── SUPPLIED INFORMATION

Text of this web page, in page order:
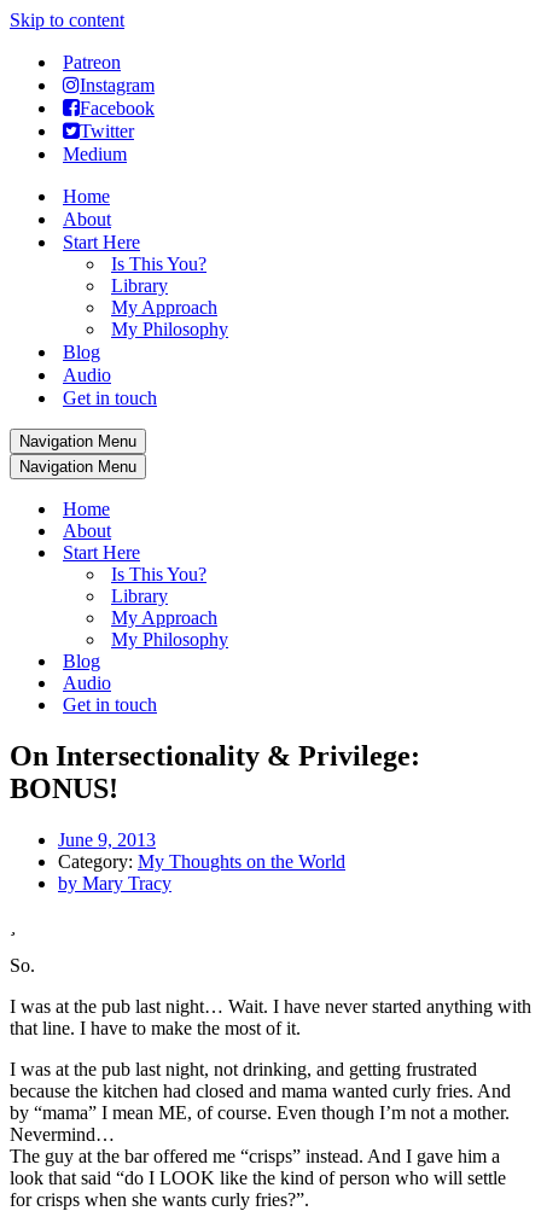
Skip to content
Patreon
Instagram
Facebook
Twitter
Medium
Home
About
Start Here
Is This You?
Library
My Approach
My Philosophy
Blog
Audio
Get in touch
Navigation Menu
Navigation Menu
Home
About
Start Here
Is This You?
Library
My Approach
My Philosophy
Blog
Audio
Get in touch
On Intersectionality & Privilege:
BONUS!
June 9, 2013
Category: My Thoughts on the World
by Mary Tracy
So.
I was at the pub last night… Wait. I have never started anything with
that line. I have to make the most of it.
I was at the pub last night, not drinking, and getting frustrated
because the kitchen had closed and mama wanted curly fries. And
by “mama” I mean ME, of course. Even though I’m not a mother.
Nevermind…
The guy at the bar offered me “crisps” instead. And I gave him a
look that said “do I LOOK like the kind of person who will settle
for crisps when she wants curly fries?”.
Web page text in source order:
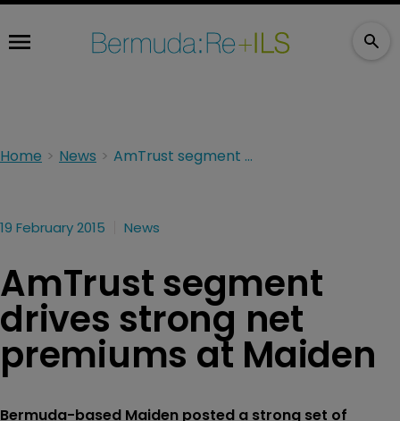
Home News AmTrust segment drives strong net premiums at Maiden
19 February 2015 News
AmTrust segment
drives strong net
premiums at Maiden
Bermuda-based Maiden posted a strong set of
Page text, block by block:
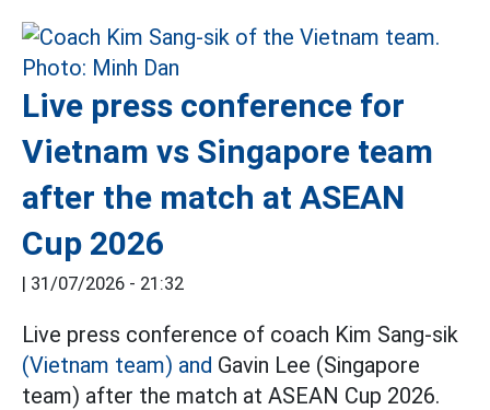
Live press conference for
Vietnam vs Singapore team
after the match at ASEAN
Cup 2026
| 31/07/2026 - 21:32
Live press conference of coach Kim Sang-sik
(Vietnam team) and Gavin Lee (Singapore
team) after the match at ASEAN Cup 2026.
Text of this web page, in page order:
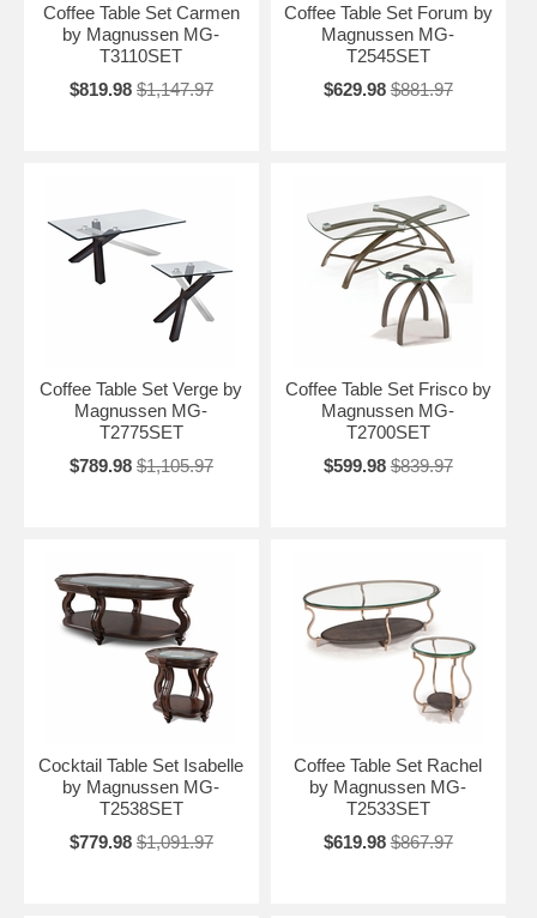
Coffee Table Set Carmen
by Magnussen MG-
T3110SET
$819.98 $1,147.97
Coffee Table Set Forum by
Magnussen MG-
T2545SET
$629.98 $881.97
Coffee Table Set Verge by
Magnussen MG-
T2775SET
$789.98 $1,105.97
Coffee Table Set Frisco by
Magnussen MG-
T2700SET
$599.98 $839.97
Cocktail Table Set Isabelle
by Magnussen MG-
T2538SET
$779.98 $1,091.97
Coffee Table Set Rachel
by Magnussen MG-
T2533SET
$619.98 $867.97
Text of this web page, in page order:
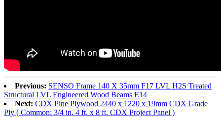
Previous: SENSO Frame 140 X 35mm F17 LVL H2S Treated
Structural LVL Engineered Wood Beams E14
Next: CDX Pine Plywood 2440 x 1220 x 19mm CDX Grade
Ply ( Common: 3/4 in. 4 ft. x 8 ft. CDX Project Panel )
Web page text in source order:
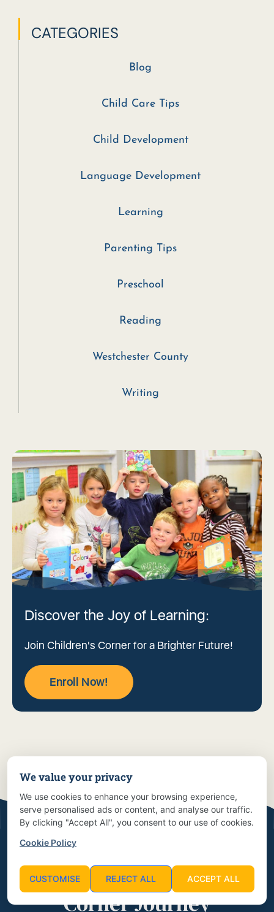
CATEGORIES
Blog
Child Care Tips
Child Development
Language Development
Learning
Parenting Tips
Preschool
Reading
Westchester County
Writing
Discover the Joy of Learning:
Join Children's Corner for a Brighter Future!
Enroll Now!
Start Your Children’s
Corner Journey
We value your privacy
We use cookies to enhance your browsing experience,
serve personalised ads or content, and analyse our traffic.
By clicking "Accept All", you consent to our use of cookies.
Cookie Policy
CUSTOMISE REJECT ALL ACCEPT ALL
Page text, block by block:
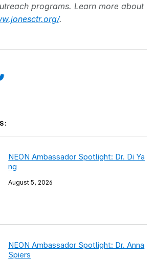
programs. Learn more about
.
NEON Ambassador Spotlight: Dr. Di Ya
ng
August 5, 2026
NEON Ambassador Spotlight: Dr. Anna
Spiers
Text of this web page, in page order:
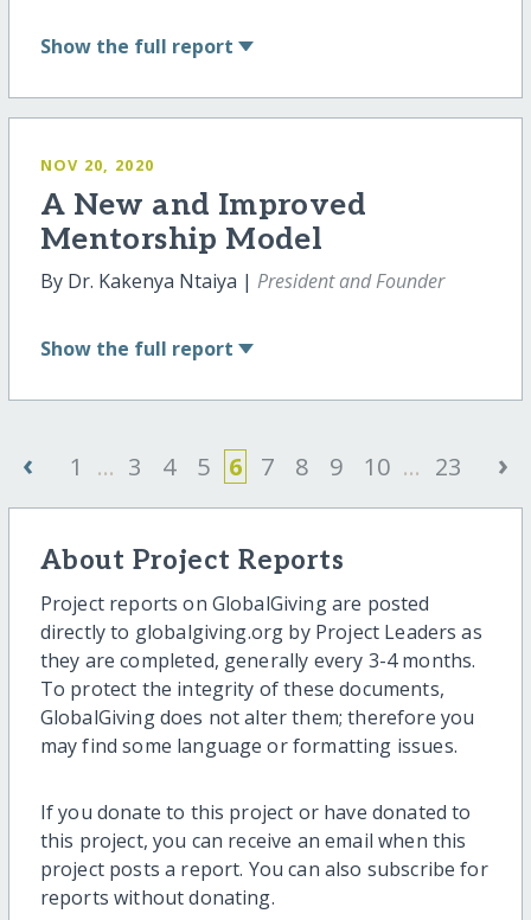
Show the full report
NOV 20, 2020
A New and Improved
Mentorship Model
By Dr. Kakenya Ntaiya | President and Founder
Show the full report
‹ 1 ... 3 4 5 6 7 8 9 10 ... 23 ›
About Project Reports
Project reports on GlobalGiving are posted
directly to globalgiving.org by Project Leaders as
they are completed, generally every 3-4 months.
To protect the integrity of these documents,
GlobalGiving does not alter them; therefore you
may find some language or formatting issues.
If you donate to this project or have donated to
this project, you can receive an email when this
project posts a report. You can also subscribe for
reports without donating.

────

Pictures do not belong in the copy. Output all of the records exactly.

* [ANSWER FOR THIS EXERCISE]:
Text of this web page, in page order:
Skip to content
Patreon
Instagram
Facebook
Twitter
Medium
Home
About
Start Here
Is This You?
Library
My Approach
My Philosophy
Blog
Audio
Get in touch
Navigation Menu
Navigation Menu
Home
About
Start Here
Is This You?
Library
My Approach
My Philosophy
Blog
Audio
Get in touch
On Intersectionality & Privilege:
BONUS!
June 9, 2013
Category: My Thoughts on the World
by Mary Tracy
So.
I was at the pub last night… Wait. I have never started anything with
that line. I have to make the most of it.
I was at the pub last night, not drinking, and getting frustrated
because the kitchen had closed and mama wanted curly fries. And
by “mama” I mean ME, of course. Even though I’m not a mother.
Nevermind…
The guy at the bar offered me “crisps” instead. And I gave him a
look that said “do I LOOK like the kind of person who will settle
for crisps when she wants curly fries?”.
Web page text in source order:
Home News AmTrust segment drives strong net premiums at Maiden
19 February 2015 News
AmTrust segment
drives strong net
premiums at Maiden
Bermuda-based Maiden posted a strong set of
Page text, block by block:
Live press conference for
Vietnam vs Singapore team
after the match at ASEAN
Cup 2026
| 31/07/2026 - 21:32
Live press conference of coach Kim Sang-sik
(Vietnam team) and Gavin Lee (Singapore
team) after the match at ASEAN Cup 2026.
Text of this web page, in page order:
Coffee Table Set Carmen
by Magnussen MG-
T3110SET
$819.98 $1,147.97
Coffee Table Set Forum by
Magnussen MG-
T2545SET
$629.98 $881.97
Coffee Table Set Verge by
Magnussen MG-
T2775SET
$789.98 $1,105.97
Coffee Table Set Frisco by
Magnussen MG-
T2700SET
$599.98 $839.97
Cocktail Table Set Isabelle
by Magnussen MG-
T2538SET
$779.98 $1,091.97
Coffee Table Set Rachel
by Magnussen MG-
T2533SET
$619.98 $867.97
Text of this web page, in page order:
Previous: SENSO Frame 140 X 35mm F17 LVL H2S Treated
Structural LVL Engineered Wood Beams E14
Next: CDX Pine Plywood 2440 x 1220 x 19mm CDX Grade
Ply ( Common: 3/4 in. 4 ft. x 8 ft. CDX Project Panel )
Web page text in source order:
CATEGORIES
Blog
Child Care Tips
Child Development
Language Development
Learning
Parenting Tips
Preschool
Reading
Westchester County
Writing
Discover the Joy of Learning:
Join Children's Corner for a Brighter Future!
Enroll Now!
Start Your Children’s
Corner Journey
We value your privacy
We use cookies to enhance your browsing experience,
serve personalised ads or content, and analyse our traffic.
By clicking "Accept All", you consent to our use of cookies.
Cookie Policy
CUSTOMISE REJECT ALL ACCEPT ALL
Page text, block by block:
programs. Learn more about
.
NEON Ambassador Spotlight: Dr. Di Ya
ng
August 5, 2026
NEON Ambassador Spotlight: Dr. Anna
Spiers
Text of this web page, in page order:
Show the full report
NOV 20, 2020
A New and Improved
Mentorship Model
By Dr. Kakenya Ntaiya | President and Founder
Show the full report
‹ 1 ... 3 4 5 6 7 8 9 10 ... 23 ›
About Project Reports
Project reports on GlobalGiving are posted
directly to globalgiving.org by Project Leaders as
they are completed, generally every 3-4 months.
To protect the integrity of these documents,
GlobalGiving does not alter them; therefore you
may find some language or formatting issues.
If you donate to this project or have donated to
this project, you can receive an email when this
project posts a report. You can also subscribe for
reports without donating.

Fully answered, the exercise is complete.